Supersymmetry breaking at the end of a cascade of Seiberg dualities
M. Bertolini, F. Bigazzi, A. L. Cotrone
TL;DR
This work analyzes the IR dynamics of a cascading non-conformal quiver gauge theory realized by $N$ regular and $M$ fractional D3-branes at the tip of the complex cone over $dP_1$, whose horizon is $Y^{2,1}$. It demonstrates a self-similar Seiberg duality cascade that preserves the quiver and the form of the superpotential up to couplings, culminating at $N = M$ where the moduli space is quantum-mechanically deformed. The IR analysis shows the generation of an Affleck-Dine-Seiberg superpotential with $W_{ADS}=M\left(\\Lambda^{7M}/\\det\\mathcal{N}\\right)^{1/M}$ and, due to incompatible F-term constraints, absence of a SUSY vacuum, i.e., dynamical SUSY breaking.

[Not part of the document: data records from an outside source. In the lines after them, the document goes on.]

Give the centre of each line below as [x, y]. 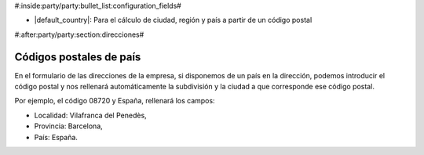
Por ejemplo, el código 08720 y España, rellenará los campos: [115, 101]
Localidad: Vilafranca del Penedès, [90, 115]
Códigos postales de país [78, 57]
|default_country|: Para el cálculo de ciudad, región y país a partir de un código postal [173, 20]
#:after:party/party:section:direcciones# [79, 34]
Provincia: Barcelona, [69, 126]
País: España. [56, 137]
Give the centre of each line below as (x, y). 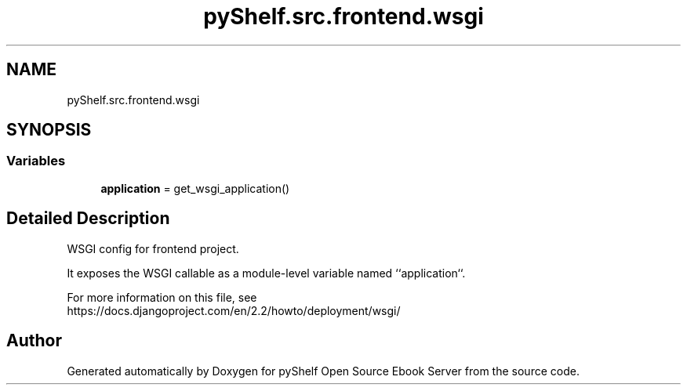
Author (34, 341)
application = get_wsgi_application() (195, 188)
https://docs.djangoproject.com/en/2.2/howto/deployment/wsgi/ (234, 310)
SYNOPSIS (49, 130)
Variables (36, 161)
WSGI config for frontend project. (153, 248)
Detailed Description (88, 219)
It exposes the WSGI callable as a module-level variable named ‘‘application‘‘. (266, 273)
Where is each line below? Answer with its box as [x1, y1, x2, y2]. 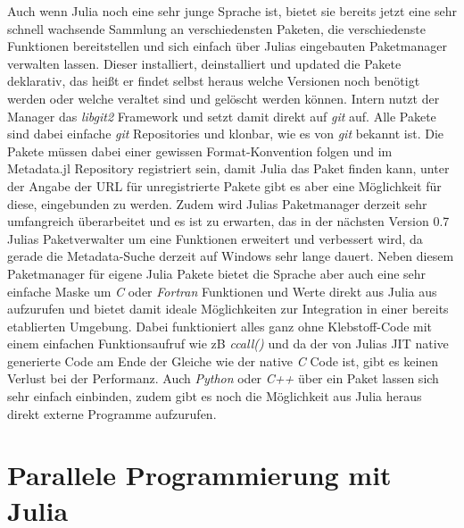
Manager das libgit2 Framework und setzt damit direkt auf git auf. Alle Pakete [7, 106, 436, 125]
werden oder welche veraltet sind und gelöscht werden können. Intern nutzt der [7, 88, 440, 107]
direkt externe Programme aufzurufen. [7, 404, 217, 423]
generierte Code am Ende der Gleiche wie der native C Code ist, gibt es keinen [7, 351, 439, 370]
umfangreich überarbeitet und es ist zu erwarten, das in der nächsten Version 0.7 [7, 212, 450, 230]
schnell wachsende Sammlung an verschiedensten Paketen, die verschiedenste [7, 19, 426, 38]
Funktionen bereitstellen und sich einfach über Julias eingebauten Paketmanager [7, 37, 447, 55]
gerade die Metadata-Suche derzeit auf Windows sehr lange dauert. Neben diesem [7, 247, 454, 265]
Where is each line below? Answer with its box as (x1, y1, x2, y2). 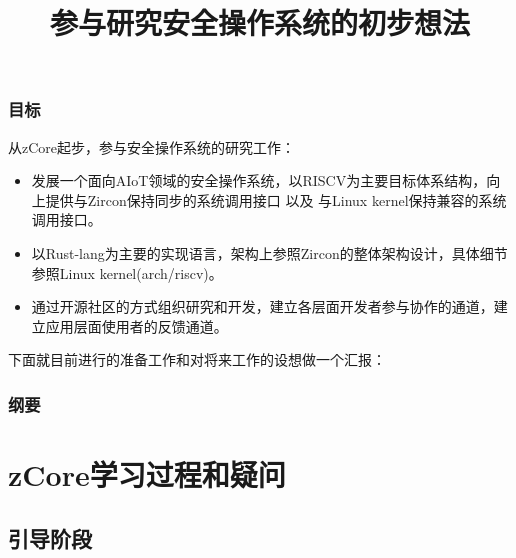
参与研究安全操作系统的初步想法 (49, 2, 470, 43)
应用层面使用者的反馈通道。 (45, 315, 228, 336)
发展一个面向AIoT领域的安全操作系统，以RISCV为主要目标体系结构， (31, 170, 487, 191)
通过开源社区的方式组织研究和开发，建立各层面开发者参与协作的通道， (31, 296, 494, 317)
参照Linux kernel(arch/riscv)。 (31, 262, 223, 283)
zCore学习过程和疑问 (8, 454, 286, 495)
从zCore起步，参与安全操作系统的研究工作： (8, 136, 296, 157)
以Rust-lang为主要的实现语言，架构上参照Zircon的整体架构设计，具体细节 (31, 243, 508, 264)
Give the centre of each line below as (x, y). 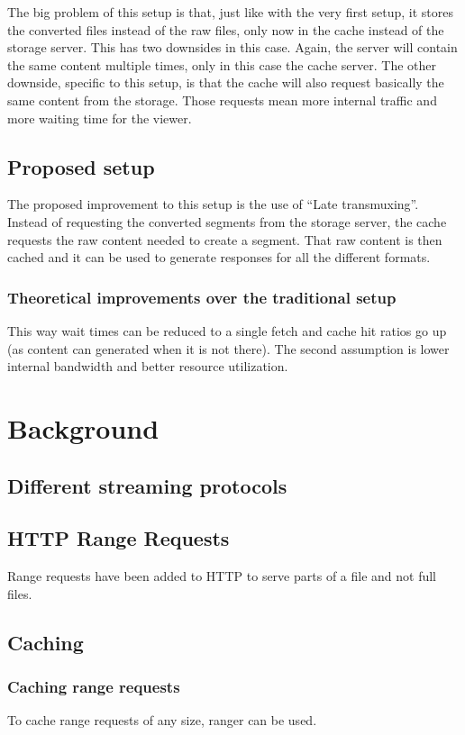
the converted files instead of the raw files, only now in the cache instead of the (226, 29)
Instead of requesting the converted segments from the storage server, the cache (227, 221)
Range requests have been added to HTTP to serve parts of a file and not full (222, 576)
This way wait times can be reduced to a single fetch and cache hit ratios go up (227, 330)
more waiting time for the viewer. (100, 118)
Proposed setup (81, 166)
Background (83, 427)
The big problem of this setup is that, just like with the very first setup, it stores (231, 12)
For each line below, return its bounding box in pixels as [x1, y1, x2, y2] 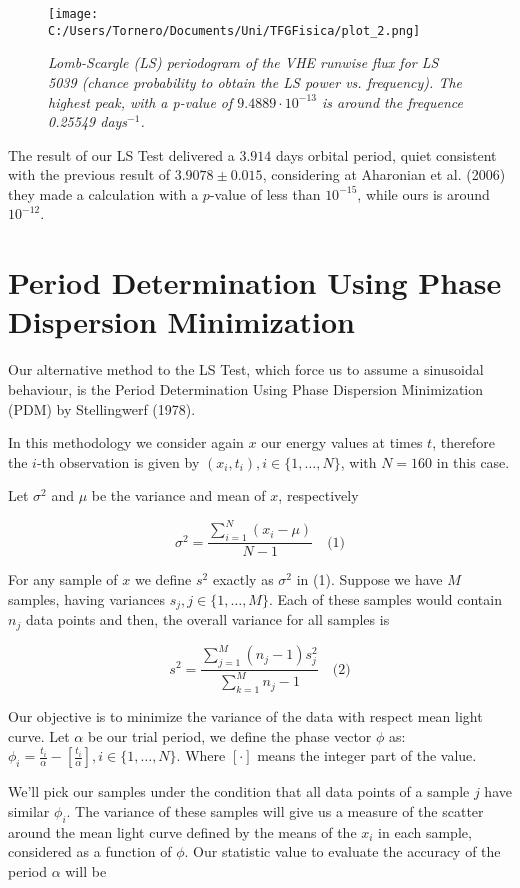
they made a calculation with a [8, 183, 199, 204]
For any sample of [8, 569, 118, 590]
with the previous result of [8, 164, 171, 185]
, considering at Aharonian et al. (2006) [262, 164, 506, 185]
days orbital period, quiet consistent [276, 144, 497, 165]
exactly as [212, 569, 274, 590]
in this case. [436, 451, 510, 472]
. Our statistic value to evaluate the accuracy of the [184, 841, 501, 862]
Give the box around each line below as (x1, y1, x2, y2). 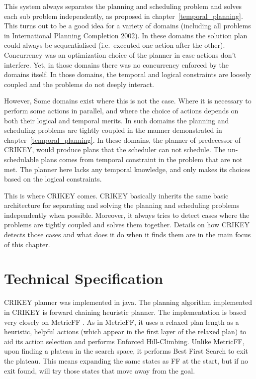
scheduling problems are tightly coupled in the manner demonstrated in (4, 125, 222, 135)
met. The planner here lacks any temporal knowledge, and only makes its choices (4, 164, 251, 174)
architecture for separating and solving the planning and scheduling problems (4, 200, 240, 210)
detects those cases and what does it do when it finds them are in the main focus (4, 229, 251, 240)
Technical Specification (4, 268, 164, 288)
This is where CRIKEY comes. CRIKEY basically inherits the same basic (4, 190, 229, 200)
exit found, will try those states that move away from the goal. (4, 365, 195, 376)
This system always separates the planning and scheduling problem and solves (4, 1, 242, 11)
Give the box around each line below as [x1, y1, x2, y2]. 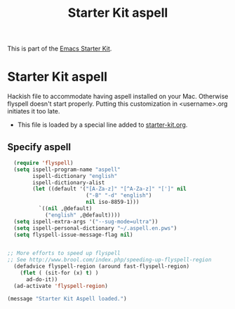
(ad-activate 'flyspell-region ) [13, 282, 109, 289]
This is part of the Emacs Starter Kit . [7, 44, 112, 53]
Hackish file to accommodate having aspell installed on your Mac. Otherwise [7, 92, 229, 101]
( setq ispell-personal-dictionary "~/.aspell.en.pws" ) [13, 224, 177, 232]
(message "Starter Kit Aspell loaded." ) [7, 295, 128, 302]
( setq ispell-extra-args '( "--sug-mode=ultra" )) [13, 218, 159, 225]
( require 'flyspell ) [13, 159, 74, 166]
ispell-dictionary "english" [32, 172, 118, 179]
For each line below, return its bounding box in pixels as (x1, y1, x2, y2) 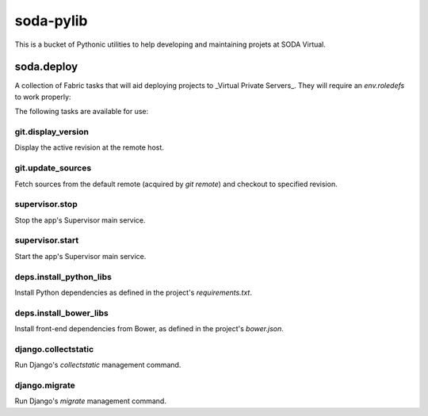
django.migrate (14, 380, 75, 391)
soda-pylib (14, 12, 88, 29)
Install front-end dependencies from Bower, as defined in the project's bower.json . (14, 324, 285, 334)
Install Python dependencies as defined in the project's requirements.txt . (14, 288, 253, 297)
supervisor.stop (14, 199, 78, 210)
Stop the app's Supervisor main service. (14, 215, 146, 225)
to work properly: (14, 92, 71, 101)
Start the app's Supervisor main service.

The results imply a non-supersymmetric deformation of the dual Calabi-Yau cone and point to a broader class of non-AdS/non-CFT dual pairs with broken supersymmetry.
Abstract
We study the IR dynamics of the cascading non-conformal quiver theory on N regular and M fractional D3 branes at the tip of the complex cone over the first del Pezzo surface. The horizon of this cone is the irregular Sasaki-Einstein manifold Y^{2,1}. Our analysis shows that at the end of the cascade supersymmetry is dynamically broken.